Thoughts:
I want to remind everyone of the regression label that I added to GitHub somewhat recently. My hope is that this label will help us zoom out and look at patterns in our regressions for the sake of identifying strategies to help with stability.
Pavish gave a list of reasons why our E2E tests didn’t work out, but there’s another important point I’d like to add: our API requests were regularly taking longer than 5 seconds to resolve, and the Python version of Playwright had a 5-second timeout which we were unable to easily configure. I’d wager that this combination of factors was the underlying culprit responsible for the vast majority of our test flakiness. Now that we’ve done some work to improve backend performance, we would be better positioned to pick up this same E2E testing pattern again.
In general I’m a little wary of picking up E2E tests again though. Even with improvements in architecture and approach, I’m still worried that E2E tests might not bring sufficient benefit to outweigh their cost. I recognize that one of the selling points of E2E tests is that we can write a test once and run it many times thereafter. We incur cost now and reap the benefits in the future. E2E tests are an investment. But I don’t think that necessarily means they are necessarily a prudent investment right now. My gut feeling is that, given our early stage and lack of users, we would see better return on investment by building features instead of tests. Once we get to a point where we’re seeing complaints from users about regressions, then I’d be more inclined to invest.
But I think Pavish has some good ideas, I’m I’d be curious to explore them in more detail. If we could find a way to reduce the cost of building and maintaining E2E tests, then I’d find it more compelling.

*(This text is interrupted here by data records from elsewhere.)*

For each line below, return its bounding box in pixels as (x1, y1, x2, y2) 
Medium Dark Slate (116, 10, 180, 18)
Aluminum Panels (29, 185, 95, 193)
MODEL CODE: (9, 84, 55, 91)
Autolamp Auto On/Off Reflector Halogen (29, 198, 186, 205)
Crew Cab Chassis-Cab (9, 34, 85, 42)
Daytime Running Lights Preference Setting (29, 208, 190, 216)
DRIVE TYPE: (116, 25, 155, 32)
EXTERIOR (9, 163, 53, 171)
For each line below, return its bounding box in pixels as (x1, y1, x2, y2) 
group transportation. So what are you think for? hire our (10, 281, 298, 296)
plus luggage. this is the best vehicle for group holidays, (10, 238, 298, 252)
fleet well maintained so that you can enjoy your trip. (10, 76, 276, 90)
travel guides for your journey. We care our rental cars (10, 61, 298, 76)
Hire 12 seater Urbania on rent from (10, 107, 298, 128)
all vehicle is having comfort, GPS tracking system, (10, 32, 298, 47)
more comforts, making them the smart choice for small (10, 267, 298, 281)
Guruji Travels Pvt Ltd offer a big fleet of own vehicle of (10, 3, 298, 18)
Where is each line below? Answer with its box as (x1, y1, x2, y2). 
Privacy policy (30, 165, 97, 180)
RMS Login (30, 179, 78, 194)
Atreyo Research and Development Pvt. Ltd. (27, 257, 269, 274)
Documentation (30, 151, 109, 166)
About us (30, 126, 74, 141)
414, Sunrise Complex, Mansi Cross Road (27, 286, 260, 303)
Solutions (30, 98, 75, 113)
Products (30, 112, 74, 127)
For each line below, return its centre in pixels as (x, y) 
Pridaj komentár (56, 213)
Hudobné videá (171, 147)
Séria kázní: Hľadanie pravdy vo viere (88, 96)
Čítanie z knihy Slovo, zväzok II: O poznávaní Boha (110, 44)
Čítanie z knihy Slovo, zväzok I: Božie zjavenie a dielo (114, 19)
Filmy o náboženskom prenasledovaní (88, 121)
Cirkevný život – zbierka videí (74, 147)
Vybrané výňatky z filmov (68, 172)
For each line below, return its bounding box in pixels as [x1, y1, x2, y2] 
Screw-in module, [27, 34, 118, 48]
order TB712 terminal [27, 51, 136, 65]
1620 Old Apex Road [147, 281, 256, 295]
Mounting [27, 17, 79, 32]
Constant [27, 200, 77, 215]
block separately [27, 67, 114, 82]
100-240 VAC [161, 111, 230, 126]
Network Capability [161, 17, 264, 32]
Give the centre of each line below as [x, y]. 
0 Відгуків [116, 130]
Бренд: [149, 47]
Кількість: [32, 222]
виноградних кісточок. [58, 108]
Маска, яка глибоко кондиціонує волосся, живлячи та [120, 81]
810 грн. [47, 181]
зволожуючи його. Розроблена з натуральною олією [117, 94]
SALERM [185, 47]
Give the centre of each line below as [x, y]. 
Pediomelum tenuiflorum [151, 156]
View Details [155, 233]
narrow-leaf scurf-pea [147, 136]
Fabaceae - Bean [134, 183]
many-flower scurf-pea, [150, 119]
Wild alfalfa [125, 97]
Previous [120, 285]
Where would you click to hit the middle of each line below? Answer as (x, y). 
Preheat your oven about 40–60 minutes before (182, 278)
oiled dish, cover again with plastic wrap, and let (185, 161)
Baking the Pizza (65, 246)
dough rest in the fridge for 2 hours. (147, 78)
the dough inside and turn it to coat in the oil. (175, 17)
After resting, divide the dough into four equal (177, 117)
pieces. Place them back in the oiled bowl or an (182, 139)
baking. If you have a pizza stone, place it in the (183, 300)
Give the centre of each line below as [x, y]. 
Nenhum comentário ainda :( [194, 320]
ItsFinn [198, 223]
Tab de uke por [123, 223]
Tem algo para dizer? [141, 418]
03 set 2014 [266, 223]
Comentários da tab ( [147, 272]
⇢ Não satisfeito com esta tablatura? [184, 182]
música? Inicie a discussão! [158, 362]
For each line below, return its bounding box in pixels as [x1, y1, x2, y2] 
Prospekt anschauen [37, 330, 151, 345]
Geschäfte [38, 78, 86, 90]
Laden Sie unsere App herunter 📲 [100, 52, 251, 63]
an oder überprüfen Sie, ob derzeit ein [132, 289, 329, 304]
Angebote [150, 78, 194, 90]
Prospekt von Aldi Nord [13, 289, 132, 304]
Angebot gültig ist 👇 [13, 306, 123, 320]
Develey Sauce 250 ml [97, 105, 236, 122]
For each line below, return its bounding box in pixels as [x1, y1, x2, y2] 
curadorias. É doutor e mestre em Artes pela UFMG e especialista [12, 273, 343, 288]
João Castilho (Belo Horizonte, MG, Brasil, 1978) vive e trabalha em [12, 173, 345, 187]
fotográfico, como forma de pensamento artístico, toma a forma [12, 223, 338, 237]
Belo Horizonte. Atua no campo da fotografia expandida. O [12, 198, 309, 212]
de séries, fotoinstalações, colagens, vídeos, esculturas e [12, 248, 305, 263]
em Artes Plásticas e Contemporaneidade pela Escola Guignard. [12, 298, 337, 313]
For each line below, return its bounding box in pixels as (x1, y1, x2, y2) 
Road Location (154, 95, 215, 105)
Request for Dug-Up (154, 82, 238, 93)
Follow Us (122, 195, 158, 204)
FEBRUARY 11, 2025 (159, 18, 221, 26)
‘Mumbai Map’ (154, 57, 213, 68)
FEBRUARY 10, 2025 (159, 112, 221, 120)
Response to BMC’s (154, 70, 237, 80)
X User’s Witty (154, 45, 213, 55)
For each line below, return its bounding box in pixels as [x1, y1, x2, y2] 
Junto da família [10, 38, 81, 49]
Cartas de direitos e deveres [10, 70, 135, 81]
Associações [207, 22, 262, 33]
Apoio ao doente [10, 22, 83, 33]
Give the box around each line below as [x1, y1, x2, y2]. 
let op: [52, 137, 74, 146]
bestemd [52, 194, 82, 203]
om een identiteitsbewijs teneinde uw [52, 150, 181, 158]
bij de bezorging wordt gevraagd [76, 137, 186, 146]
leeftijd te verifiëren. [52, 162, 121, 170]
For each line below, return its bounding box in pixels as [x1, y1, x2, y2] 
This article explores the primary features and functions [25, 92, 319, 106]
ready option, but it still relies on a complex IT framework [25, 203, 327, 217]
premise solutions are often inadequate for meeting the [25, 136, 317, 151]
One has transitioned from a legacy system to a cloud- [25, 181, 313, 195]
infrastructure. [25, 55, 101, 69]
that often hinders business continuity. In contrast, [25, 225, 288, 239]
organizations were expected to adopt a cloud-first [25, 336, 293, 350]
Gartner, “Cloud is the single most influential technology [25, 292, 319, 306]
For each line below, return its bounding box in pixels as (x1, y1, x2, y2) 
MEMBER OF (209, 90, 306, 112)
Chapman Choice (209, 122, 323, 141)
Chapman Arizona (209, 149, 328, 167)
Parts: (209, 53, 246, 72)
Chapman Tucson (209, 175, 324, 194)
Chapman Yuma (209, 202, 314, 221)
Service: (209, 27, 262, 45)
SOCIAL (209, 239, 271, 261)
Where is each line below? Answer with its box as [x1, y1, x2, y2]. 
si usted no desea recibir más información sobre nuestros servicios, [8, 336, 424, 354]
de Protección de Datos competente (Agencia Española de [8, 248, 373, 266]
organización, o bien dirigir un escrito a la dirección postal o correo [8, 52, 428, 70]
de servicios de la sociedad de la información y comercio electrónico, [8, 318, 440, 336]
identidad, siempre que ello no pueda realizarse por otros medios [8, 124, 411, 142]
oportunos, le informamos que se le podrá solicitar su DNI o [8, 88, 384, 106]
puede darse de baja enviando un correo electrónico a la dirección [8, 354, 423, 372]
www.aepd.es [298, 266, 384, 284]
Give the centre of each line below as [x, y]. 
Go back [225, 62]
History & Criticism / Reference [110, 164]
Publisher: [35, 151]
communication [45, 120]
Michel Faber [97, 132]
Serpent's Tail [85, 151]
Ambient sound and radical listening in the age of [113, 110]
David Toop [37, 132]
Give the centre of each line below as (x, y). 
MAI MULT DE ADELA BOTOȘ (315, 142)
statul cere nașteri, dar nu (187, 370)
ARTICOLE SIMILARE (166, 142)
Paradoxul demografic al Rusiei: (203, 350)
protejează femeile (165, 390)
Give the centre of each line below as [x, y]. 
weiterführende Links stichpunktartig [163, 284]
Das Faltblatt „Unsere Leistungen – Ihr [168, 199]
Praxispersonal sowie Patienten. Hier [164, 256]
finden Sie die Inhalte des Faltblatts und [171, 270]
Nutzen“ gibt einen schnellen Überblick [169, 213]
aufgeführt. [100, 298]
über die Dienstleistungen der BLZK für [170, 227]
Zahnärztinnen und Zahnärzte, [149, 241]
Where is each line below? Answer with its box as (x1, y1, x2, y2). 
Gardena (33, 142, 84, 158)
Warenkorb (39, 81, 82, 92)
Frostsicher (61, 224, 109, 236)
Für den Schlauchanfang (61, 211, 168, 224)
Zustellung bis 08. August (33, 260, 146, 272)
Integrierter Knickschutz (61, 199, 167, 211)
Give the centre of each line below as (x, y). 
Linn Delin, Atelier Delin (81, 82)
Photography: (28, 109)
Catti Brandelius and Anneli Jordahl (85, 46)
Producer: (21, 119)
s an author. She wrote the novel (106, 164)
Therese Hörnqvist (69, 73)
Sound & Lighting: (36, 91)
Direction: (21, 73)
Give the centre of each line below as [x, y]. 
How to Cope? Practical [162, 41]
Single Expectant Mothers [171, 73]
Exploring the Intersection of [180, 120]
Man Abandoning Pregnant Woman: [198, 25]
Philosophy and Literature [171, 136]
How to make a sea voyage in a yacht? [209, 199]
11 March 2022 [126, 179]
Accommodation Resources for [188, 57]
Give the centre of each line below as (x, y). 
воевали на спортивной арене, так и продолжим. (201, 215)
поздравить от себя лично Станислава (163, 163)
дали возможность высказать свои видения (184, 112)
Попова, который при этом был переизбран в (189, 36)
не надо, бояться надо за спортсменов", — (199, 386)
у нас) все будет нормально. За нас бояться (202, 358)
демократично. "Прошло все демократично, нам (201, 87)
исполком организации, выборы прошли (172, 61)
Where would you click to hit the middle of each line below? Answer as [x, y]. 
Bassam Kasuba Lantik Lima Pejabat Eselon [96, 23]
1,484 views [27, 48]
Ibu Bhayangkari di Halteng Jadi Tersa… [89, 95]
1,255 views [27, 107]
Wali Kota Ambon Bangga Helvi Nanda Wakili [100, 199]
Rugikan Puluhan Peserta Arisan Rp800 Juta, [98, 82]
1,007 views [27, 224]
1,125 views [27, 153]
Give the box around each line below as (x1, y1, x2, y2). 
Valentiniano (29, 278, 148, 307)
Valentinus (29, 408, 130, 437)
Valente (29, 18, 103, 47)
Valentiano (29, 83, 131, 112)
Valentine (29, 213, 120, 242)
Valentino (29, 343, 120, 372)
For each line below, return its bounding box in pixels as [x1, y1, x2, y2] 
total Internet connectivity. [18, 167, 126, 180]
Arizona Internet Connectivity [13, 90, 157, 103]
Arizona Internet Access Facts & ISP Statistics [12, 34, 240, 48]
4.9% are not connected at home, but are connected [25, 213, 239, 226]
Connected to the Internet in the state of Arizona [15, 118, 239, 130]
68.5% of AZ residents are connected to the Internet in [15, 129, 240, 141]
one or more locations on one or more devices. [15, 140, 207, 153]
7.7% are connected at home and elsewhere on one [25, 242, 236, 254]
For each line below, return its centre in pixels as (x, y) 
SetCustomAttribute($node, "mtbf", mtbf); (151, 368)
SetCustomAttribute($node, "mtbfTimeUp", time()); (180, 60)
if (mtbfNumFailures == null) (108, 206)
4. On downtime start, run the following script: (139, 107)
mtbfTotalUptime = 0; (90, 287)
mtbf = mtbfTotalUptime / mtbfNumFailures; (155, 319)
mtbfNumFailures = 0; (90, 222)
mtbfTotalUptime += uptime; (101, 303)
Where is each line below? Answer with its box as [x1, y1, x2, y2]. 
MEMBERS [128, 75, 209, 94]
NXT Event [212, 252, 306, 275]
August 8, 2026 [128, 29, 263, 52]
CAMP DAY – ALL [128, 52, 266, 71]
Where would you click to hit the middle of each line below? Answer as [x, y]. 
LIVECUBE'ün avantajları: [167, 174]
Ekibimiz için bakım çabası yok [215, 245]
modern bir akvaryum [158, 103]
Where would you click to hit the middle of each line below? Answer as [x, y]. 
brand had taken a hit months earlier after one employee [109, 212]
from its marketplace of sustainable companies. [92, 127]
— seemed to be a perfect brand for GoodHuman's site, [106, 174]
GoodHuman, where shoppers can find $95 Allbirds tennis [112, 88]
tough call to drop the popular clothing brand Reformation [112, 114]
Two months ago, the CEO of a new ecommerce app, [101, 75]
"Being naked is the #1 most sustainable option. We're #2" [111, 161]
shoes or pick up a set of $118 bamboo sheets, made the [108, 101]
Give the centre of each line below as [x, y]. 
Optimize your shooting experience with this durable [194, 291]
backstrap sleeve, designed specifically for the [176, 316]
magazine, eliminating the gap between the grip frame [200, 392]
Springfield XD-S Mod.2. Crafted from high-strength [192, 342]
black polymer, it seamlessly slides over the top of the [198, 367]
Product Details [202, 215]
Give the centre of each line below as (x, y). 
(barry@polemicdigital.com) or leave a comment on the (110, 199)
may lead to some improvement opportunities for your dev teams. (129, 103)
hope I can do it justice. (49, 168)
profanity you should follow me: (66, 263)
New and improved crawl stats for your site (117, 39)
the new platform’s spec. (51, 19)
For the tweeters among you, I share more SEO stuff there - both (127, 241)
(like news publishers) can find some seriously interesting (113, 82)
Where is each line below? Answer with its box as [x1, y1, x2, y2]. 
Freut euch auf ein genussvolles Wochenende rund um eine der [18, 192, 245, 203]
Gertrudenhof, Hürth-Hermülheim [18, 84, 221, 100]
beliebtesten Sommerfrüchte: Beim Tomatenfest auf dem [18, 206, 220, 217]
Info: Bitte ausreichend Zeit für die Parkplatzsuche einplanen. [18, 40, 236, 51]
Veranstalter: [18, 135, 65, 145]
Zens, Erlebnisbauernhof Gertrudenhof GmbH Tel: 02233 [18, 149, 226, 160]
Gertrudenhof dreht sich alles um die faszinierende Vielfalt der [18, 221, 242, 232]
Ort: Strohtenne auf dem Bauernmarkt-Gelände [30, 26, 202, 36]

I think it might be nice to incorporate more QA testing into our release process. Beyond simple regressions, QA reveals other bugs too, especially when performed by different people. That’s useful! I like Brent’s idea of hiring this sort of work out. Compared to E2E testing, I think QA testing bring more shorter-term benefits and fewer long-term benefits. Given our situation, I think that’s okay though.
Another idea that I’ve floated previously is to have a longer grace period (e.g. 3 or 4 weeks) between cutting the release branch and publishing the release. During this time, we would not merge any feature work into the release branch, but we would be free to merge bug-fixes that we deem to be small and/or important. The work merged into the release branch would get merged into develop thereafter, giving all of us time to work on top of the release branch for a while and organically discover regressions ourselves. To some extent, we’d discover regressions through using the product for development. But ideally we’d also be dogfooding the product more heavily in order to give ourselves an even greater chance of identifying regressions.
Questions:
Pavish: would you still want to write E2E tests in Python? If not, how would we perform the setup/teardown tasks that we were previously using pytest to perform?
Pavish: would you still want the E2E tests to use the real API and a real DB? Or would you want to use some sort of mocking/stubbing system?
- They would be granular, less likely to be flaky, and would mainly be helpful for us to move fast and not break things.
- They would mock all interactions with the API and backend.
- They would be FE specific, written in TS, and run only on the FE stack. We will use vitest for it.
- They would test our pages and interactions/integration between our FE components.
- The FE team would be responsible in maintaining these tests.
- They would be primarily useful in finding regressions.
- They would be in python, and test the entire stack.
- There would be limited tests, and we could even move them to a different repo, if needed.
- They would run daily (or even only during the release process). They would not run on all PRs.
- The entire team (FE and BE) would be responsible in maintaining these tests.